Le titulaire a fait valoir, et a fourni des preuves à cet effet, que l’usage réel sur le marché des signes en conflit concerne des produits différents. Il convient de noter que l’examen du risque de confusion effectué par l’Office est un examen prospectif. Les circonstances particulières dans lesquelles les produits couverts par les marques sont effectivement commercialisés n’ont, en principe, aucune incidence sur l’appréciation du risque de confusion, car elles peuvent varier dans le temps en fonction des souhaits des titulaires des marques (15/03/2007, C-171/06 P, Quantum, EU:C:2007:171, point 59 ; 22/03/2012, C-354/11 P, G, EU:C:2012:167, point 73 ; 21/06/2012, T-276/09, Yakut, EU:T:2012:313, point 58). La comparaison doit être effectuée entre les signes tels qu’ils ont été enregistrés ou tels qu’ils figurent dans la demande d’enregistrement (09/04/2014, T-623/11, Milanówek cream fudge, EU:T:2014:199, point 38). Par conséquent, les arguments du titulaire à cet égard sont sans pertinence lors de l’évaluation du risque de confusion.
Compte tenu de tout ce qui précède, la division d’opposition constate qu’il existe un risque de confusion dans l’esprit du public et que, par conséquent, l’opposition est partiellement fondée sur la base de l’enregistrement de marque de l’Union européenne n° 18 475 174 de l’opposant.
Il s’ensuit que le signe contesté doit être rejeté pour les produits jugés identiques ou similaires à ceux de la marque antérieure.
Le reste des produits contestés sont dissemblables. L’identité ou la similarité des produits et services étant une condition nécessaire à l’application de l’article 8, paragraphe 1, sous b), du RMUE, l’opposition fondée sur cet article et visant ces produits ne peut aboutir.
DÉPENS
Conformément à l’article 109, paragraphe 1, du RMUE, la partie qui succombe dans une procédure d’opposition supporte les taxes et les frais exposés par l’autre partie.
Décision sur opposition n° B 3 170 489 Page 7 sur 7
Conformément à l’article 109, paragraphe 3, du RMCUE, lorsque chaque partie obtient gain de cause sur certains chefs et succombe sur d’autres, ou si l’équité l’exige, la division d’opposition statue sur une répartition différente des dépens.

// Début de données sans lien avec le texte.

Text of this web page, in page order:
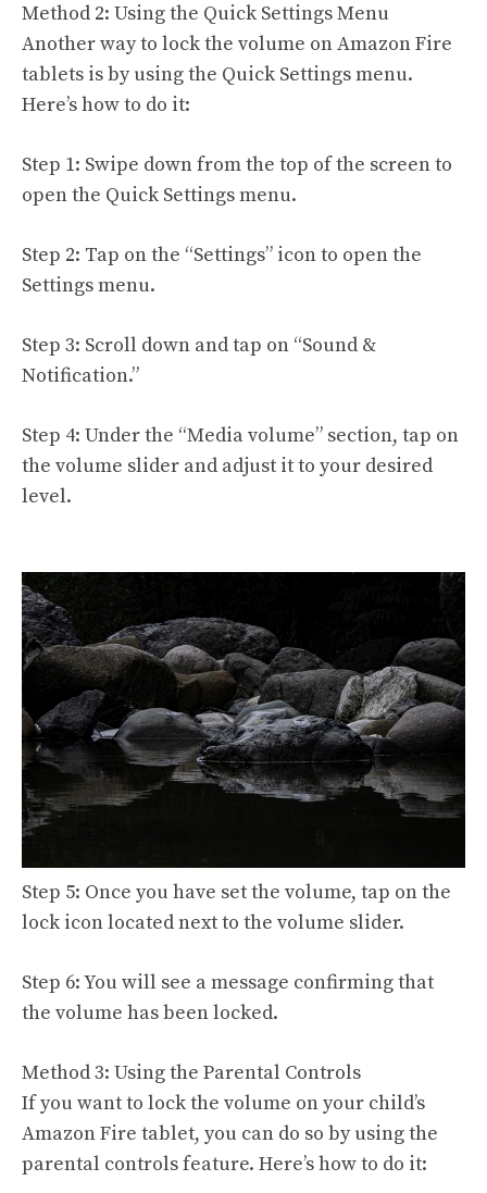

Étant donné que l’opposition n’est accueillie que pour une partie des produits contestés, les deux parties ont obtenu gain de cause sur certains chefs et succombé sur d’autres. Par conséquent, chaque partie supporte ses propres dépens.
La division d’opposition
Marzena Alicia María del Carmen MACIAK BLAYA ALGARRA COBOS PALOMO
Conformément à l’article 67 du RMCUE, toute partie à laquelle la présente décision fait grief peut former un recours contre celle-ci. Conformément à l’article 68 du RMCUE, l’acte de recours doit être formé par écrit auprès de l’Office dans un délai de deux mois à compter de la date de notification de la présente décision. Il doit être déposé dans la langue de la procédure dans laquelle la décision faisant l’objet du recours a été rendue. En outre, un mémoire exposant les motifs du recours doit être déposé dans un délai de quatre mois à compter de la même date. Le recours n’est réputé formé qu’après paiement de la taxe de recours de 720 EUR.